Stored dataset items
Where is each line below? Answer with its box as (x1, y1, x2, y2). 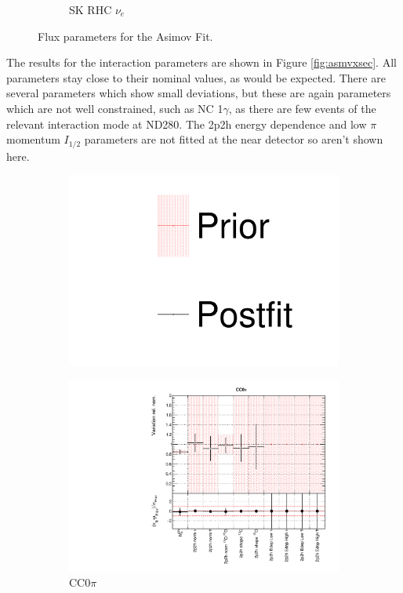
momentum (6, 131, 60, 147)
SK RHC (69, 2, 112, 17)
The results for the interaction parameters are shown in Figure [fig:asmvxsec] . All (6, 54, 397, 71)
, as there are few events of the (228, 100, 376, 116)
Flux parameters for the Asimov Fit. (38, 27, 213, 44)
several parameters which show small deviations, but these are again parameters (6, 85, 391, 101)
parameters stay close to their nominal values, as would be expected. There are (6, 69, 386, 85)
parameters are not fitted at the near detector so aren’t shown (84, 131, 383, 147)
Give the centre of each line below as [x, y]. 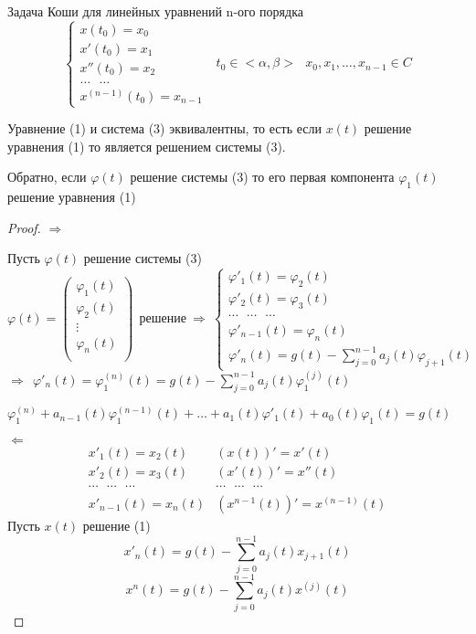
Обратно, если [47, 177]
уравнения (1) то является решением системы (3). [147, 146]
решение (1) [116, 525]
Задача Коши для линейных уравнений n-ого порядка [155, 11]
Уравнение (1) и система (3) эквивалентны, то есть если [164, 128]
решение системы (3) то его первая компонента [262, 177]
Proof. [24, 227]
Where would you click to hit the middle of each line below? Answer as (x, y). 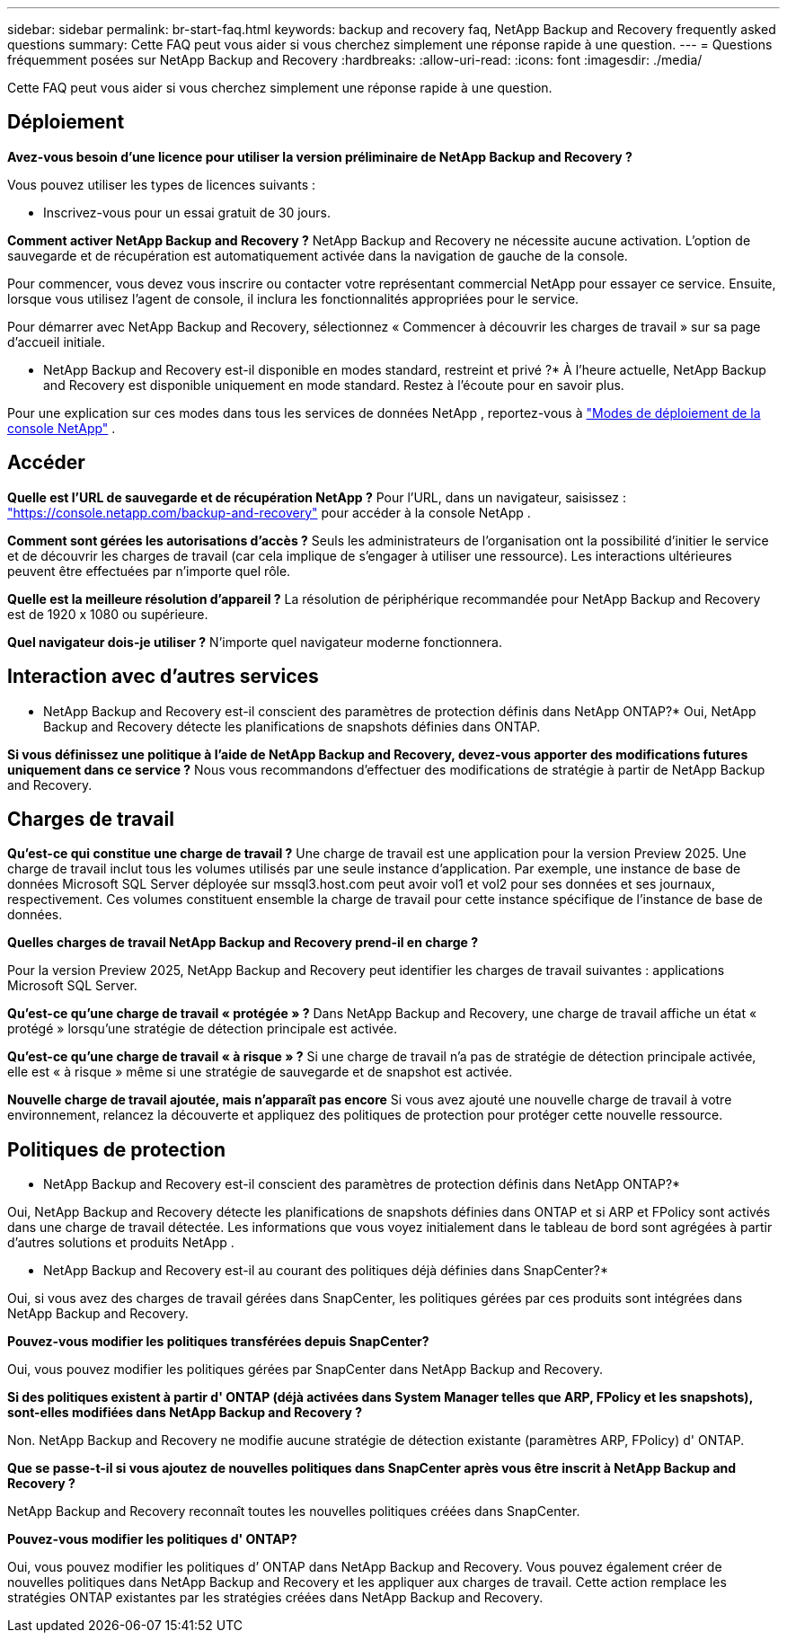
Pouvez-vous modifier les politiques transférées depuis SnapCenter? (218, 1342)
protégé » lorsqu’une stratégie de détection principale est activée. (202, 1029)
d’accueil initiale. (56, 341)
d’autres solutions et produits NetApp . (121, 1243)
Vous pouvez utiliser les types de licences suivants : (162, 184)
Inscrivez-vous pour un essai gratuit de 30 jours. (187, 212)
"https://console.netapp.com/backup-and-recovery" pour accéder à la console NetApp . (269, 512)
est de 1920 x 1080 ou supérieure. (108, 614)

# Exercise prompt:
From the data above, return only the lines starting at the line that holds "Уравнение (1) и" and ending at the line that holds "Inscrivez-vous pour un", word for word and without pictures.

# Exercise solution:
Уравнение (1) и система (3) эквивалентны, то есть если [164, 128]
решение системы (3) то его первая компонента [262, 177]
Proof. [24, 227]
Where would you click to hit the middle of each line below? Answer as (x, y). 
Pouvez-vous modifier les politiques transférées depuis SnapCenter? (218, 1342)
protégé » lorsqu’une stratégie de détection principale est activée. (202, 1029)
d’accueil initiale. (56, 341)
d’autres solutions et produits NetApp . (121, 1243)
Vous pouvez utiliser les types de licences suivants : (162, 184)
Inscrivez-vous pour un essai gratuit de 30 jours. (187, 212)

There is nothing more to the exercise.